Speaking via VideoLink from Moscow, where he currently lives, Snowden said the NSA spied on groups including Human Rights Watch and Amnesty International. Both groups have been highly critical of a number of U.S. policies, from treatment of detainees at Guantanamo Bay to the use of drones in targeted killings, to abuses in the American prison system.
Snowden told the Parliamentary Assembly of the Council of Europe, “The NSA has in fact specifically targeted the communications of either leaders or staff members in a number of purely civil or human rights organizations of the kind described.” Members of the Council asked if the NSA or Government Communications Headquarters (GCHQ), Britain’s counterpart agency were actively monitoring the communications of human rights advocates.
Snowden also said he believed the NSA should scrap its entire mass surveillance program and take up a more targeted approach aimed at known suspects, and that encryption is the only way for civilians to maintain some level of security.
Responding to the allegations, Dinah Pokempner, Human Rights’ Watch’s general counsel, said, “If it’s true that the NSA spied on groups like Human Rights Watch and Amnesty International, it’s outrageous, and indicative of the overreach that U.S. law allows to security agencies. Such actions would again show why the U.S. needs to overhaul its system of indiscriminate surveillance.”

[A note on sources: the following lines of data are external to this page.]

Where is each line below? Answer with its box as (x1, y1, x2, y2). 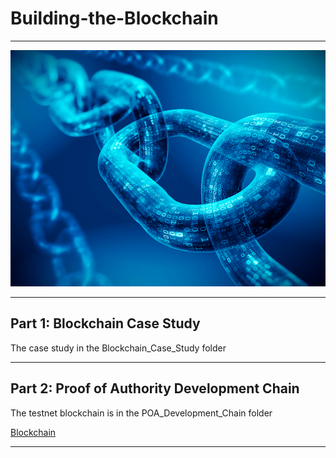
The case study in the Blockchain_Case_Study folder (10, 342, 227, 354)
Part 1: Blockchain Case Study (10, 315, 201, 332)
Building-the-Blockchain (10, 7, 219, 30)
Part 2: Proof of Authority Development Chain (10, 380, 300, 397)
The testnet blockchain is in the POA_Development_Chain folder (10, 407, 273, 419)
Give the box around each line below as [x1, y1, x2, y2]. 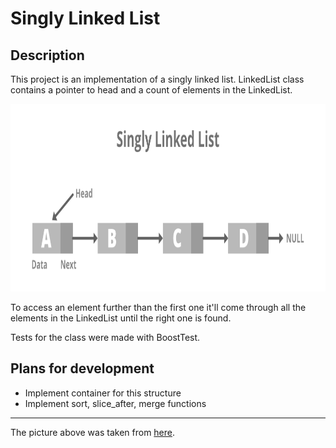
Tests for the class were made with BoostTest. [10, 332, 201, 343]
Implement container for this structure [24, 387, 182, 399]
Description [10, 47, 85, 64]
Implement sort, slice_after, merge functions [24, 397, 207, 409]
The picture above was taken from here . [10, 426, 176, 438]
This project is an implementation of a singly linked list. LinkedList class [10, 73, 305, 85]
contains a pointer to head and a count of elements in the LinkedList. [10, 84, 293, 96]
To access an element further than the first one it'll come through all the [10, 302, 307, 313]
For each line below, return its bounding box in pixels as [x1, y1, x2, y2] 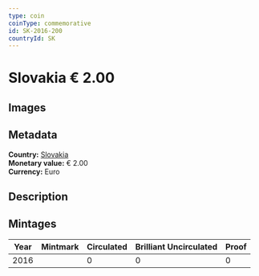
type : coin [8, 11, 45, 20]
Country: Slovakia [8, 150, 69, 159]
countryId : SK [8, 34, 56, 43]
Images [8, 101, 47, 114]
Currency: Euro [8, 167, 60, 176]
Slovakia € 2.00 [8, 69, 115, 87]
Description [8, 190, 68, 204]
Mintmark [41, 241, 79, 252]
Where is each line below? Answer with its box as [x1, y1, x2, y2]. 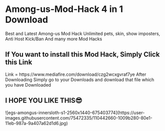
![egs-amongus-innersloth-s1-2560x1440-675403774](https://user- [5, 110, 145, 116]
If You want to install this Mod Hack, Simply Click [5, 50, 160, 59]
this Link [5, 58, 32, 67]
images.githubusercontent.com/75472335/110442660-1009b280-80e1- [5, 115, 153, 121]
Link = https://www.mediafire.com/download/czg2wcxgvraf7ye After [5, 71, 147, 77]
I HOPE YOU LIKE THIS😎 [5, 96, 82, 105]
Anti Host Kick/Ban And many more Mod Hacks [5, 36, 102, 42]
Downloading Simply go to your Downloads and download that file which [5, 76, 155, 83]
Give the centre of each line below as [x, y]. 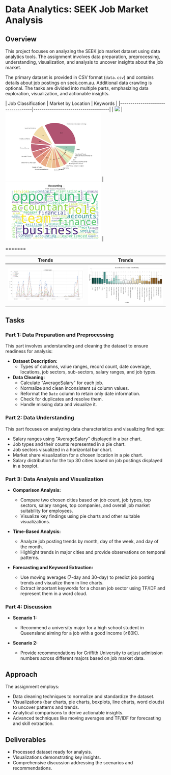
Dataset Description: [35, 361]
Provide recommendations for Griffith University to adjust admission [91, 653]
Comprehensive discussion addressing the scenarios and [73, 762]
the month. [32, 547]
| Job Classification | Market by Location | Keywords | [62, 103]
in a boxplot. [26, 466]
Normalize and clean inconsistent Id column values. [75, 388]
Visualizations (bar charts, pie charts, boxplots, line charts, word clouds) [88, 702]
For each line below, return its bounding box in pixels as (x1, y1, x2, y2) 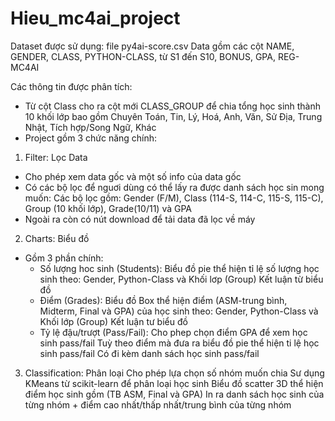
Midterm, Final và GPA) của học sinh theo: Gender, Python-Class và (39, 305, 319, 317)
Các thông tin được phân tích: (10, 80, 133, 92)
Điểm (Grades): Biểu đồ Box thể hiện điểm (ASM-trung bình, (39, 294, 288, 306)
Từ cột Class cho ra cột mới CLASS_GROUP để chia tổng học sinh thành (24, 100, 322, 112)
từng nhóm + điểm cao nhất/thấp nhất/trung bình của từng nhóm (24, 398, 292, 411)
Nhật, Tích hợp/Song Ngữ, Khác (24, 121, 157, 133)
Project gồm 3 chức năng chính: (24, 132, 158, 144)
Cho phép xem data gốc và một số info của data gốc (24, 170, 242, 182)
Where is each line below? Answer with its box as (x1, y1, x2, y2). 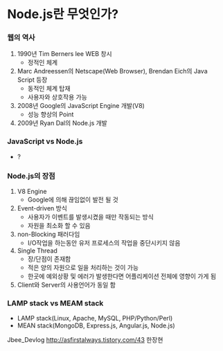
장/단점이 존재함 (27, 255, 71, 263)
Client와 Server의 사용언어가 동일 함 (17, 281, 116, 289)
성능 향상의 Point (27, 110, 74, 118)
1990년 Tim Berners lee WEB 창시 (17, 50, 112, 58)
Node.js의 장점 (7, 171, 55, 181)
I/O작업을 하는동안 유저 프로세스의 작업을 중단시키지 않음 (27, 239, 181, 247)
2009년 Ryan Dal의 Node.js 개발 (17, 119, 107, 127)
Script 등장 (17, 75, 48, 84)
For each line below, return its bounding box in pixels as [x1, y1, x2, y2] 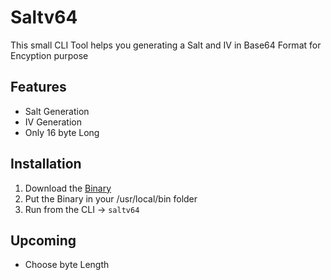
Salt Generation [24, 105, 90, 117]
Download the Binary [24, 182, 112, 194]
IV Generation [24, 116, 82, 128]
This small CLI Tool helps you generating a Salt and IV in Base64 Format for [10, 39, 322, 51]
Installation [10, 156, 82, 173]
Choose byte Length [24, 259, 110, 271]
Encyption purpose [10, 49, 89, 61]
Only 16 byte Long [24, 126, 100, 138]
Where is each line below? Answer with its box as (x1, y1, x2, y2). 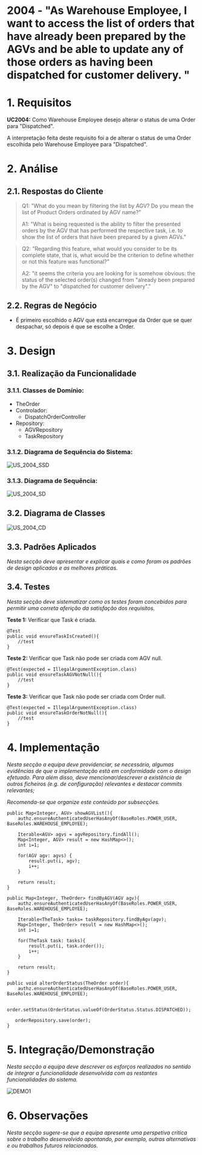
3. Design (7, 344, 56, 358)
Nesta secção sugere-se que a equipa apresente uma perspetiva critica (7, 1129, 187, 1136)
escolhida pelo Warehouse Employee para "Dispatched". (7, 141, 148, 148)
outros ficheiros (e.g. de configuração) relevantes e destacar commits (7, 780, 182, 787)
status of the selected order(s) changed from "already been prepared (21, 276, 195, 284)
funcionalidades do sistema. (7, 1075, 78, 1083)
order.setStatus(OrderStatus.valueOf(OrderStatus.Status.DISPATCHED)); (7, 1006, 191, 1013)
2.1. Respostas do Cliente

Amnesty International also raised concerns over possible threats to the safety of the organization’s sources. “This raises the very real possibility that our communications with confidential sources have been intercepted. Sharing this information with other governments could put human rights defenders the world over in imminent danger. When these concerns were raised before the U.S. Supreme Court, they were dismissed as being ‘speculative’. Snowden’s latest revelation shows that these concerns are far from theoretical – they are a very real possibility,” said Michael Bochenek, Senior Director of International Law and Policy at Amnesty International.
“We now need a full and frank disclosure of the extent of these surveillance programs as well as water-tight legal guarantees against such indiscriminate surveillance in the future.”